• Work to complete
Every line in the entries where "your" is found should be copied.

----- Data shown

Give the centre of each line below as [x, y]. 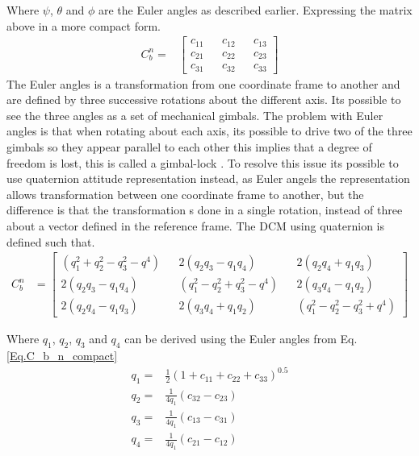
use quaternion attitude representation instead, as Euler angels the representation [208, 178]
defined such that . [51, 241]
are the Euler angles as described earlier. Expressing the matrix [255, 10]
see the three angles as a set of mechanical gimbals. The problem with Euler [195, 115]
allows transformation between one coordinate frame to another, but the [185, 194]
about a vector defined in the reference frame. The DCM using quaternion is [195, 226]
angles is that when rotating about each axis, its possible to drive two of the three [209, 131]
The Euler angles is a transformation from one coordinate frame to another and [203, 83]
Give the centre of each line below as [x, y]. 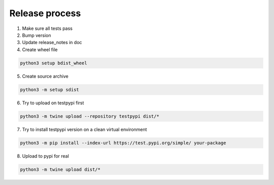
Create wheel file [40, 49]
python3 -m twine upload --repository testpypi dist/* [90, 116]
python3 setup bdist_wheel [54, 63]
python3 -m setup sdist [50, 89]
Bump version [37, 35]
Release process [45, 13]
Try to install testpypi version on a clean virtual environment [84, 129]
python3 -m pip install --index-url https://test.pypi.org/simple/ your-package [123, 143]
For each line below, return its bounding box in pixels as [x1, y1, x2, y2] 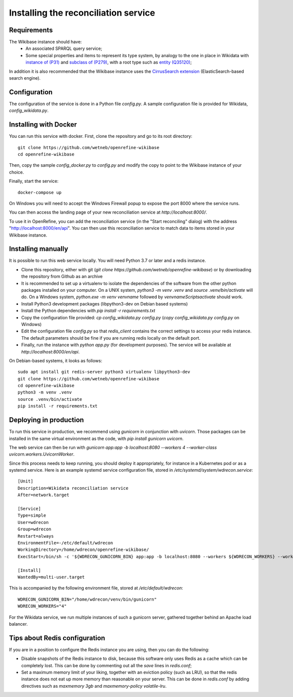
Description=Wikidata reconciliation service [18, 485, 129, 491]
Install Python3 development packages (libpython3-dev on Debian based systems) [21, 301, 188, 306]
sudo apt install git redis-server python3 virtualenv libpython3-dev [18, 369, 190, 375]
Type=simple [18, 513, 46, 518]
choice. [9, 169, 24, 175]
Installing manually [9, 245, 68, 253]
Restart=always [18, 533, 54, 539]
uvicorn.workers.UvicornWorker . [9, 451, 75, 457]
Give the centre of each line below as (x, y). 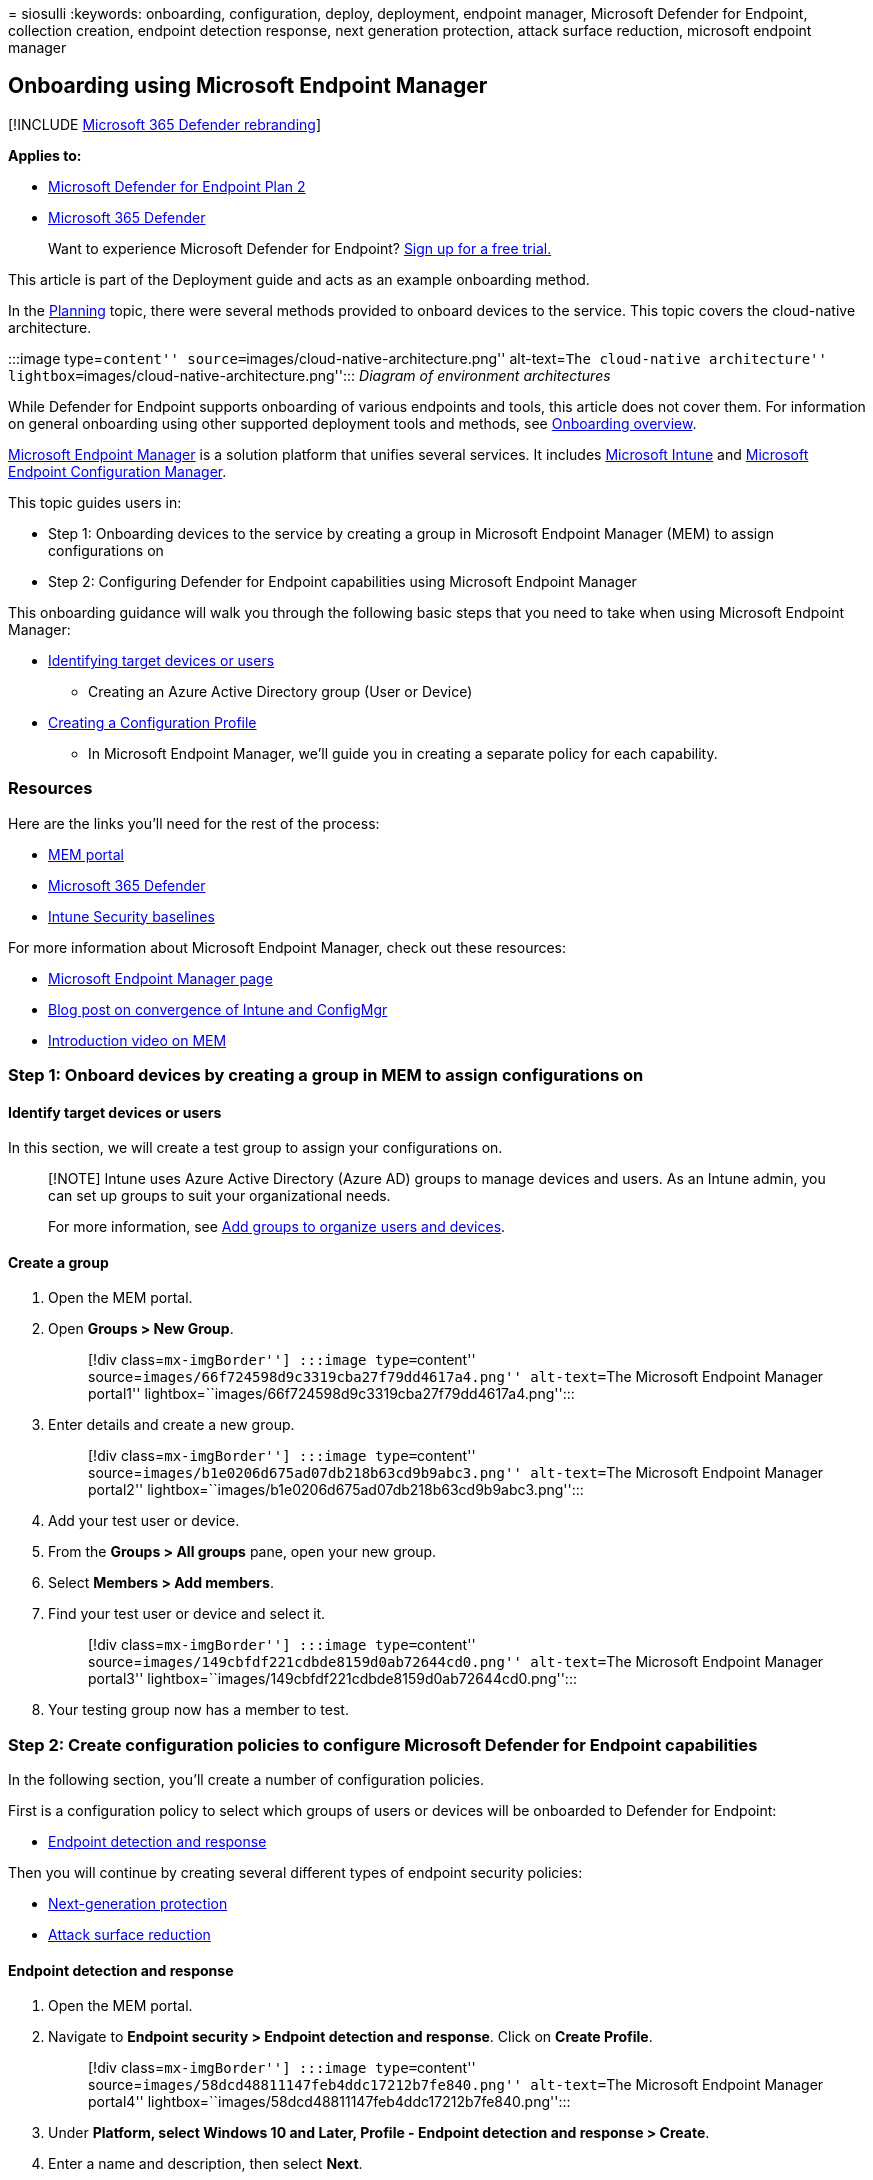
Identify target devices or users (115, 1112)
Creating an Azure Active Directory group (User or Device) (280, 691)
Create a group (58, 1262)
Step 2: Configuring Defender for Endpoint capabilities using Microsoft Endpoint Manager (342, 581)
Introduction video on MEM (137, 1040)
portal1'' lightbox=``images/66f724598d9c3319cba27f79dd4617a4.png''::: (331, 1394)
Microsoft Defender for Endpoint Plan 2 (177, 186)
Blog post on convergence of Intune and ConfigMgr (218, 1009)
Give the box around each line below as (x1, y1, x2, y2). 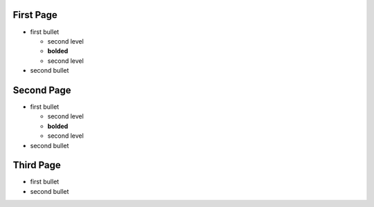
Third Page (12, 159, 62, 171)
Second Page (12, 84, 72, 96)
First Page (12, 9, 58, 21)
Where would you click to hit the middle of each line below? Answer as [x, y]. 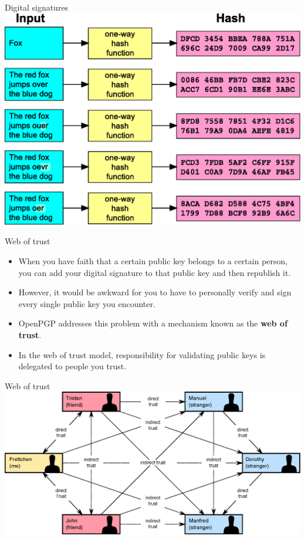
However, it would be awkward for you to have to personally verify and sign [155, 292]
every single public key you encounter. [87, 303]
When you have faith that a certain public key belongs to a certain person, [153, 261]
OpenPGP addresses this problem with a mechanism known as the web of [153, 323]
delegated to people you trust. [72, 366]
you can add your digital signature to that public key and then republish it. [155, 272]
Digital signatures [37, 7]
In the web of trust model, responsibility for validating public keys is [142, 354]
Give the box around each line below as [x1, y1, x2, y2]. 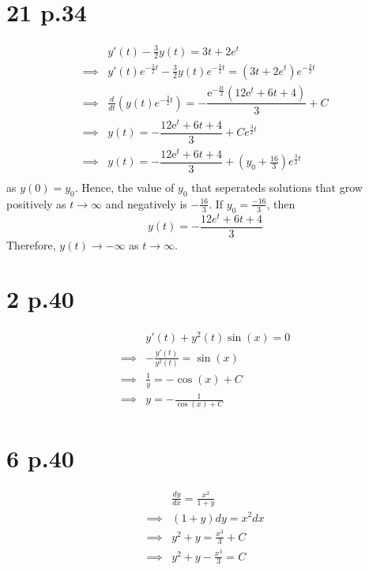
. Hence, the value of [74, 178, 175, 195]
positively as [6, 195, 66, 212]
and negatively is [105, 195, 187, 212]
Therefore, [6, 236, 56, 253]
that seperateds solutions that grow [191, 178, 363, 195]
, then [266, 195, 296, 212]
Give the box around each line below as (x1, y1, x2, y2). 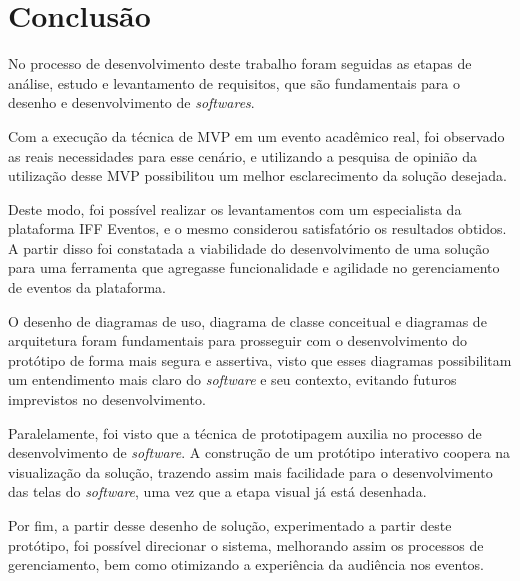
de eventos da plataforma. (8, 277, 167, 298)
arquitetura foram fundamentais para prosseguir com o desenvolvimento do (8, 330, 468, 351)
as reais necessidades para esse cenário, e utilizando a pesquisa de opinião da (8, 145, 477, 166)
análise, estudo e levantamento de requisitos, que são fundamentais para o (8, 72, 461, 93)
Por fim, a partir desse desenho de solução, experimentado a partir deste (8, 515, 452, 535)
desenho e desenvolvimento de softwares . (8, 92, 255, 113)
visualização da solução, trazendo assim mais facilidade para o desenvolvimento (8, 461, 493, 482)
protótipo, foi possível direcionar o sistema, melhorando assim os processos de (8, 534, 484, 555)
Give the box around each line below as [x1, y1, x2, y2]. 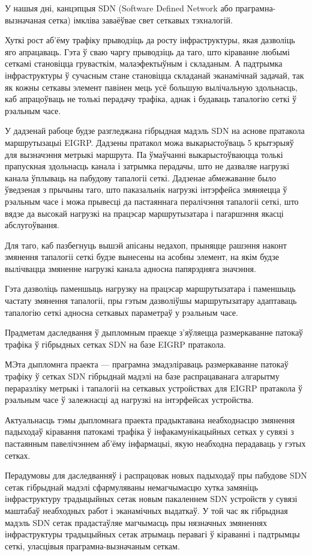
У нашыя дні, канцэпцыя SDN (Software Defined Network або [5, 2, 233, 14]
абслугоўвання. [5, 219, 59, 231]
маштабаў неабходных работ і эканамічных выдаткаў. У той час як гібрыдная [5, 504, 288, 516]
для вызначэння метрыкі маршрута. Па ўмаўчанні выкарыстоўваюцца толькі [5, 148, 283, 160]
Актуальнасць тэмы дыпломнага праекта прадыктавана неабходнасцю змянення [5, 413, 295, 426]
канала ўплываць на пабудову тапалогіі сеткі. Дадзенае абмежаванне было [5, 171, 277, 184]
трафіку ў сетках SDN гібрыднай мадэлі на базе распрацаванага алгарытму [5, 370, 280, 382]
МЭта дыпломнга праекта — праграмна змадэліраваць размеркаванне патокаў [5, 358, 289, 370]
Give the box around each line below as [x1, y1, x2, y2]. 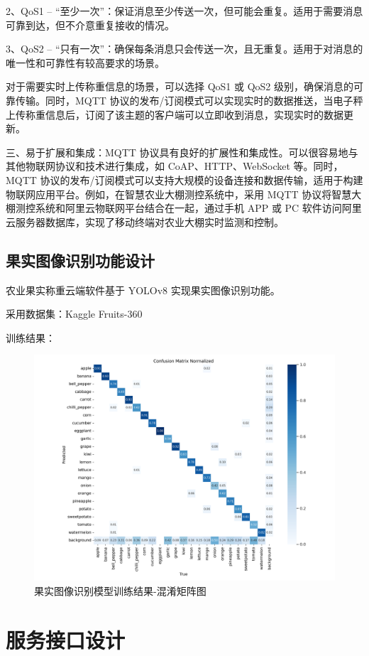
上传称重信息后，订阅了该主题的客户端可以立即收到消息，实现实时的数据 [6, 107, 343, 122]
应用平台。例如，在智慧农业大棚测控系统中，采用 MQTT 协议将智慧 [35, 186, 352, 201]
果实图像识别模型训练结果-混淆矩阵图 [34, 583, 206, 598]
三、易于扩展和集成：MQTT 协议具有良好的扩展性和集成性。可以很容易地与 [6, 144, 358, 159]
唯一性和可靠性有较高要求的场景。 [6, 55, 165, 70]
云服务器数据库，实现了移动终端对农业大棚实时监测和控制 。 [6, 214, 284, 229]
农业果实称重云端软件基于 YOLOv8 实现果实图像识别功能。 [6, 282, 280, 297]
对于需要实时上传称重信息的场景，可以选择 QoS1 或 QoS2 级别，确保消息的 [6, 79, 353, 94]
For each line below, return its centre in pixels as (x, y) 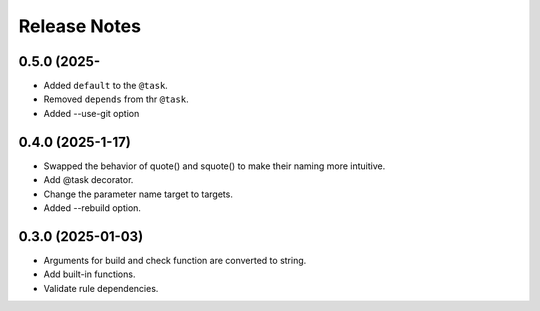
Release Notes (80, 26)
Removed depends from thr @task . (116, 99)
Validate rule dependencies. (101, 288)
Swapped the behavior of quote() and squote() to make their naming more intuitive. (214, 166)
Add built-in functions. (89, 274)
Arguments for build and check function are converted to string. (175, 260)
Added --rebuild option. (92, 207)
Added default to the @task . (106, 86)
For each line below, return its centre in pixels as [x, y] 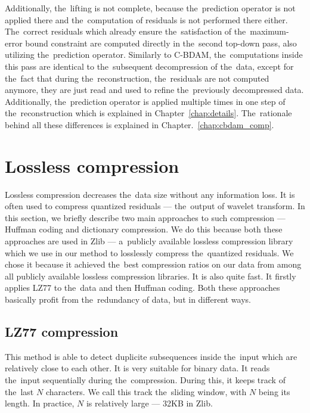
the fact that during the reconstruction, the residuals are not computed [137, 78]
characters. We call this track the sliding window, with [146, 391]
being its [274, 391]
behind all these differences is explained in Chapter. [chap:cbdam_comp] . [139, 124]
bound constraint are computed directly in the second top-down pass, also [161, 43]
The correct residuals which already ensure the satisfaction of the [125, 31]
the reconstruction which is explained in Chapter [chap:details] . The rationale [148, 113]
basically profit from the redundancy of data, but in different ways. [128, 299]
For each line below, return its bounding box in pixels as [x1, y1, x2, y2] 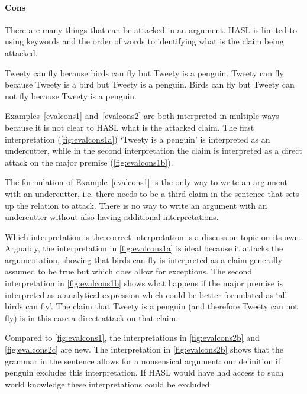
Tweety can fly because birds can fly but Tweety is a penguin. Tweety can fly [5, 66, 284, 79]
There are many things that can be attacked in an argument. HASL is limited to [5, 23, 297, 35]
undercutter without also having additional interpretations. [5, 211, 219, 223]
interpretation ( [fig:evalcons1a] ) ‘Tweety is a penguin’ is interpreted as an [5, 133, 270, 145]
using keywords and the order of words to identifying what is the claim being [5, 35, 284, 47]
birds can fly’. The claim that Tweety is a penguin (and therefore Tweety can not [5, 300, 298, 312]
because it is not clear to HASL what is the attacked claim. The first [5, 121, 254, 133]
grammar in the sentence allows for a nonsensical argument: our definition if [5, 354, 281, 367]
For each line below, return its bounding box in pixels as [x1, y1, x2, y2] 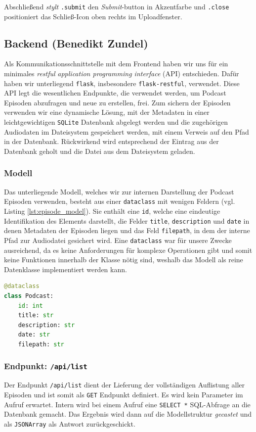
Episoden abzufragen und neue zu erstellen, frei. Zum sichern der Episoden [4, 97, 231, 107]
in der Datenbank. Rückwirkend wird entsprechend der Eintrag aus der [4, 136, 219, 146]
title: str [18, 312, 54, 319]
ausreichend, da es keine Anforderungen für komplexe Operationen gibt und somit [4, 244, 253, 255]
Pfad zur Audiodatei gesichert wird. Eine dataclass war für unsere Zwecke [4, 235, 232, 245]
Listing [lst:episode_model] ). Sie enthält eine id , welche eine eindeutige [4, 205, 220, 216]
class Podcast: [4, 292, 54, 299]
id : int [18, 302, 43, 309]
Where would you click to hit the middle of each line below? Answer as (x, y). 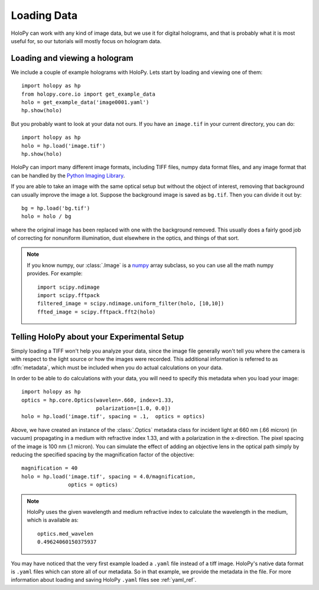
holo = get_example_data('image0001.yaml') (85, 102)
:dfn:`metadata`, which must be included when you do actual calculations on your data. (117, 367)
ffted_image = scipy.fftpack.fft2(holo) (97, 312)
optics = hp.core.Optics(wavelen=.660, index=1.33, (98, 400)
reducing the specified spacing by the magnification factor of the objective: (103, 455)
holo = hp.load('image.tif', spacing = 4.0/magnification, (109, 476)
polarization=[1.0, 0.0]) (134, 408)
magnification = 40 (50, 468)
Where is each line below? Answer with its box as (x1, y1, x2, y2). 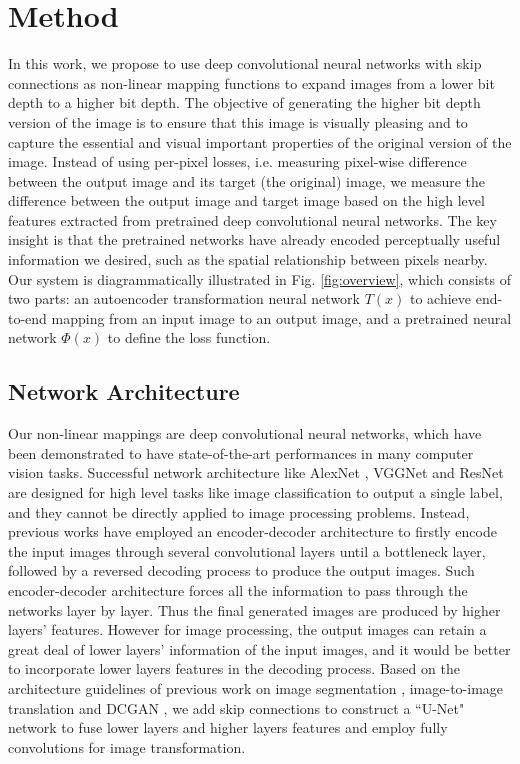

----------

• Exercise answer
python3 -m pip install --index-url https://test.pypi.org/simple/ your-package [123, 143]
you can add your digital signature to that public key and then republish it. [155, 272]
:dfn:`metadata`, which must be included when you do actual calculations on your data. (117, 367)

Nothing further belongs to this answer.